Durante anos, profissionais de saúde do Haiti têm trabalhado em um ambiente difícil. A profunda crise política, econômica e social deixou as instalações médicas com poucos recursos. Nosso sistema de saúde está desmoronando.

Diariamente, a violência também tem impedido pacientes e profissionais de acessar instalações médicas.”

– Priscille Cupidon, coordenadora de atividades médicas do projeto de MSF em áreas de violência urbana em Porto Príncipe.

Como outros profissionais, trabalhadores de saúde têm sido alvo de violência individual à medida que a situação se agrava. Médicos e enfermeiros deixaram o país e foram para os Estados Unidos e outros lugares, incluindo amigos e colegas meus. Agora não restam muitos de nós.

Diariamente, a violência também tem impedido pacientes e profissionais de acessar instalações médicas. Alguns hospitais, como o Hospital Universitário Estatal do Haiti, não funcionam no momento. Outro hospital universitário, o Saint-François de Sales, foi completamente vandalizado e médicos em treinamento não podem mais concluir sua formação lá. O único hospital universitário ainda em funcionamento é o La Paix, mas a unidade está frequentemente lotada e com falta de equipamentos. Tragicamente, mais mulheres com gestação de alto risco podem morrer em decorrência dessa situação.

Paciente baleado no pé durante confrontos entre grupos armados e a polícia recebe tratamento na sala de cirurgia do hospital de Tabarre de MSF. © Réginald Louissaint Junior

O principal porto e o principal aeroporto do Haiti estão fechados, e a República Dominicana aumentou as restrições na fronteira entre os países. Devido à instabilidade das últimas semanas, a saída de profissionais do Haiti, incluindo médicos e outros profissionais de saúde, pode aumentar quando for possível viajar novamente.

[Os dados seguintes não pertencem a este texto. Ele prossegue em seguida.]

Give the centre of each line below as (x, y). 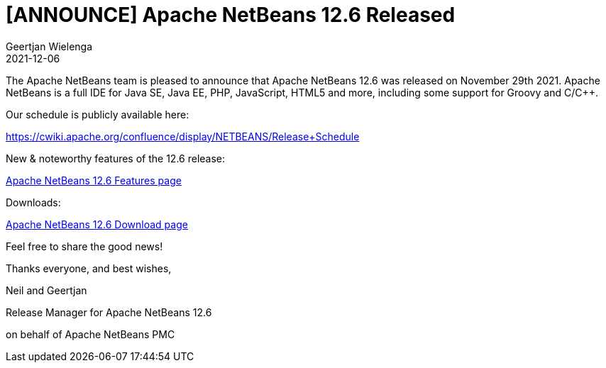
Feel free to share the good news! (84, 246)
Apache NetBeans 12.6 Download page (97, 224)
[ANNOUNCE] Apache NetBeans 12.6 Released (231, 15)
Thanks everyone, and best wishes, (89, 268)
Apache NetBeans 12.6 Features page (94, 180)
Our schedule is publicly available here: (98, 114)
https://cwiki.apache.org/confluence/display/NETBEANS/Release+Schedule (183, 136)
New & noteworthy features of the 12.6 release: (116, 158)
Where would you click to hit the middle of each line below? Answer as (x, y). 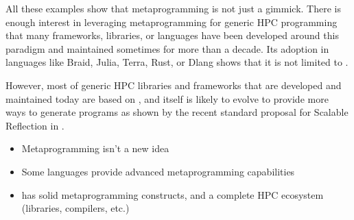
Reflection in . (35, 125)
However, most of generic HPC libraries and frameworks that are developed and (174, 85)
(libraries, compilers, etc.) (75, 208)
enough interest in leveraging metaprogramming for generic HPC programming (172, 22)
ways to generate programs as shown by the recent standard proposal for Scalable (177, 112)
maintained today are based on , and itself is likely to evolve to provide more (167, 98)
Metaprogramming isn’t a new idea (95, 148)
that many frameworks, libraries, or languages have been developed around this (172, 35)
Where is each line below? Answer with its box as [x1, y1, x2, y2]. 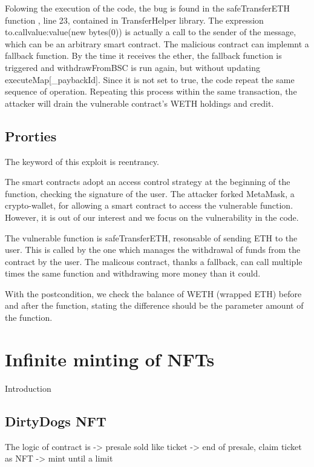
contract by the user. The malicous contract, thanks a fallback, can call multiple [5, 255, 303, 267]
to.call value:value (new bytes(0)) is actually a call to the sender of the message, [5, 25, 296, 38]
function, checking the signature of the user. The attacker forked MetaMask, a [5, 187, 295, 200]
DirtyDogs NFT [5, 411, 106, 430]
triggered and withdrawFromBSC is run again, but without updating [5, 61, 260, 73]
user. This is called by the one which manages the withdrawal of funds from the [5, 243, 301, 256]
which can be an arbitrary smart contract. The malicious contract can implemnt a [5, 37, 309, 50]
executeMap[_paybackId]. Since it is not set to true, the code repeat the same [5, 73, 295, 86]
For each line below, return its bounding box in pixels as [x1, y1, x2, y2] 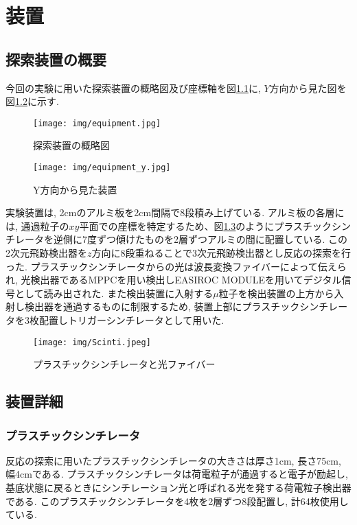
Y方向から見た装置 [33, 182, 117, 196]
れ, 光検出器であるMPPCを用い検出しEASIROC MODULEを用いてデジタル [5, 272, 342, 287]
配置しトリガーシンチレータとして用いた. [38, 313, 224, 327]
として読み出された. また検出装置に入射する [14, 285, 214, 300]
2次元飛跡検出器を [5, 246, 87, 260]
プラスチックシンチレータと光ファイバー [33, 357, 216, 371]
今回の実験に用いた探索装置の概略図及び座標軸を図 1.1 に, [5, 80, 261, 95]
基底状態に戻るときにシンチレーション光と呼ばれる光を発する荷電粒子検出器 [5, 480, 352, 495]
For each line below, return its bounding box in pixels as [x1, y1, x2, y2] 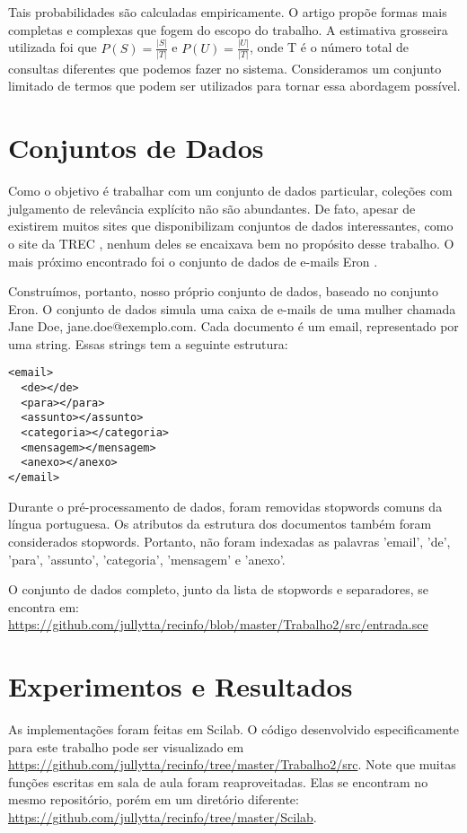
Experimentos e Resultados [8, 668, 353, 705]
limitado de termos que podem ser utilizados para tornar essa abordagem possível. [8, 76, 461, 95]
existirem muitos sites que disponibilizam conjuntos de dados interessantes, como [8, 216, 454, 235]
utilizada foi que [8, 38, 97, 57]
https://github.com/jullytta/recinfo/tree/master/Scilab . [8, 807, 317, 826]
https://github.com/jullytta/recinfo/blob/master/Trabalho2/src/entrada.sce [8, 615, 428, 634]
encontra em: [8, 597, 79, 616]
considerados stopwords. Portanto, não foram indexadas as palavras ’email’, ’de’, [8, 531, 451, 550]
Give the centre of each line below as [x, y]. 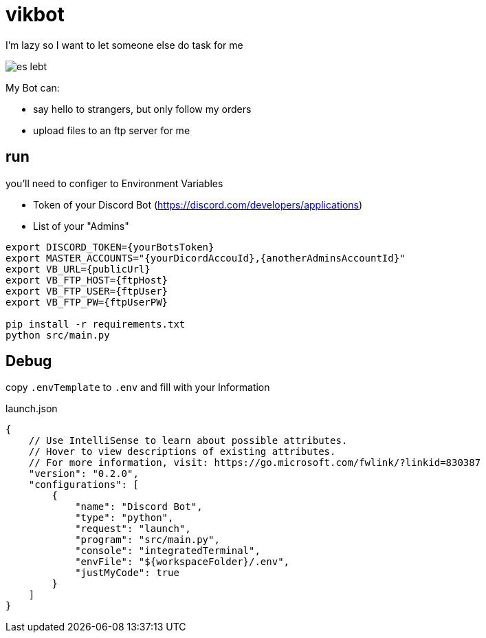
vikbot [35, 14]
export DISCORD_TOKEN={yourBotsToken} [110, 247]
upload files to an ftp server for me [112, 130]
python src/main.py [58, 335]
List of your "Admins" [81, 226]
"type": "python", [124, 518]
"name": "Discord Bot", [139, 507]
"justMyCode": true [127, 573]
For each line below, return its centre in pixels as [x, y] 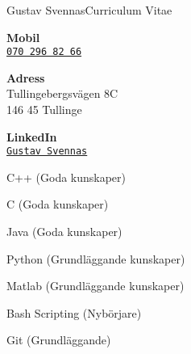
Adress [26, 77]
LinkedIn [32, 136]
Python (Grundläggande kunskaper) [96, 258]
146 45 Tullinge [44, 110]
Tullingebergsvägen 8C [62, 93]
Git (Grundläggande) [59, 340]
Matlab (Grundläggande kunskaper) [95, 286]
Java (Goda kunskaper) [64, 232]
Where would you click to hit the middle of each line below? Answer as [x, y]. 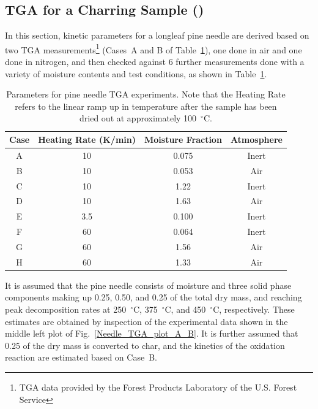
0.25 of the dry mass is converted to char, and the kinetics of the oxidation [145, 345]
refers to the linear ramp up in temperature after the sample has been [146, 106]
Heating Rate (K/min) [87, 140]
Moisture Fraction [183, 140]
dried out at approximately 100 [138, 118]
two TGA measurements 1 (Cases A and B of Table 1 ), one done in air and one [153, 48]
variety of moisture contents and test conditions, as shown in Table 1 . [136, 73]
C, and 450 [185, 309]
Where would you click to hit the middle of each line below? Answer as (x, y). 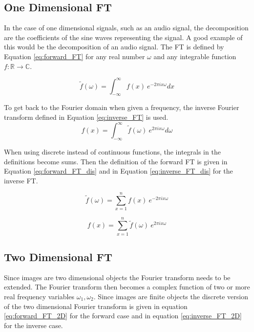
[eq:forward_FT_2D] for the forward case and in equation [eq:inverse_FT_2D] (123, 316)
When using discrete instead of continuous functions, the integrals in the (112, 151)
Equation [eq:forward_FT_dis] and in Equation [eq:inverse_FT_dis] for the (118, 171)
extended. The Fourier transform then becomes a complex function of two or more (127, 287)
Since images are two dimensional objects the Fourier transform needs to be (117, 277)
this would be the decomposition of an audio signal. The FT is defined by (114, 47)
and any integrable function (195, 56)
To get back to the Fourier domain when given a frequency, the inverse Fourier (122, 107)
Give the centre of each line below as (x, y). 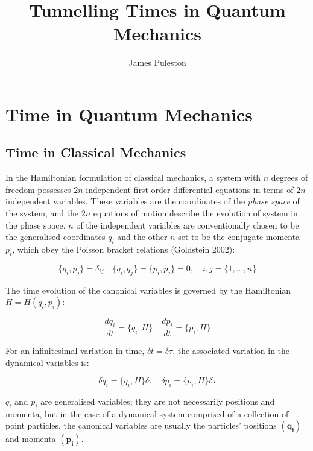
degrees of (289, 178)
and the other (142, 237)
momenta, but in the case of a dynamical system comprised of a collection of (147, 413)
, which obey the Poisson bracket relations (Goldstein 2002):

Aqueles de nós que ainda estão no Haiti fazem o possível para ajudar as comunidades quando podemos, mas nós também necessitamos de apoio, especialmente em saúde mental, porque estamos testemunhando muita violência e crueldade.

Gostaríamos de recuperar pelo menos a serenidade que tínhamos alguns anos atrás. Hoje, trabalhamos, vamos para casa e nos trancamos em “gaiolas”. Estou convencida que todos meus irmãos e irmãs haitianos vão se unir a mim para dizer que o que queremos é viver nossas vidas. É um direito que perdemos.